### WORK INSTRUCTIONS
Read through the material below and copy each line in which the word "https" occurs.

━━━ RECORDS FOR THIS TASK

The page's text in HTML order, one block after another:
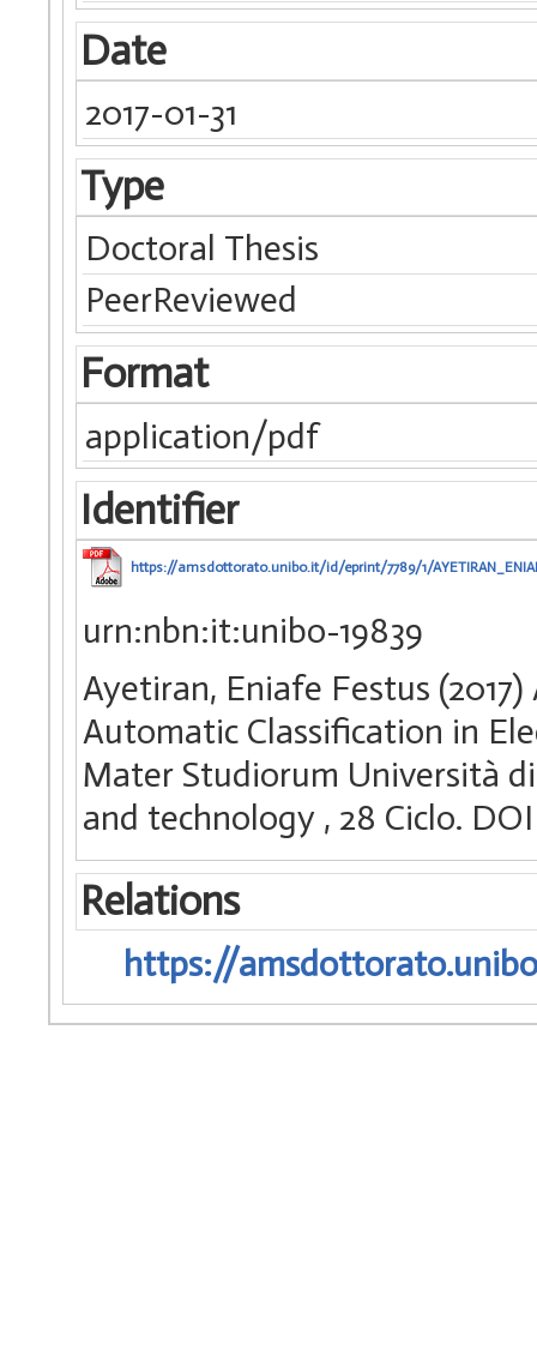
Date
2017-01-31
Type
Doctoral Thesis
PeerReviewed
Format
application/pdf
Identifier
https://amsdottorato.unibo.it/id/eprint/7789/1/
urn:nbn:it:unibo-19839
Ayetiran, Eniafe Festus
Automatic Classification in
Mater Studiorum Università
and technology , 28 Ciclo.
Relations
https://

━━━━━━

### YOUR RESPONSE
https://amsdottorato.unibo.it/id/eprint/7789/1/
https://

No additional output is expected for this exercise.